▶ **INFORMATION PROVIDED**:
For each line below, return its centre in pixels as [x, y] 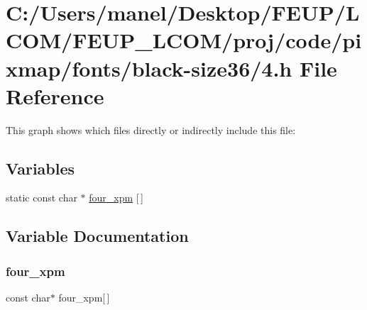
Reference [55, 95]
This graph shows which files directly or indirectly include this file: [151, 129]
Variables [40, 168]
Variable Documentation [97, 236]
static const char [42, 198]
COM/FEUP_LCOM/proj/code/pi [184, 40]
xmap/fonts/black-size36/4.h [149, 68]

▶ **WORK ORDER**: Go through the listing above and write it out again exactly, dropping the pictures.

▶ **SOLUTION TO THE PROBLEM**:
For each line below, return its centre in pixels as [x, y] 
Reference [55, 95]
This graph shows which files directly or indirectly include this file: [151, 129]
Variables [40, 168]
Variable Documentation [97, 236]
static const char [42, 198]
COM/FEUP_LCOM/proj/code/pi [184, 40]
xmap/fonts/black-size36/4.h [149, 68]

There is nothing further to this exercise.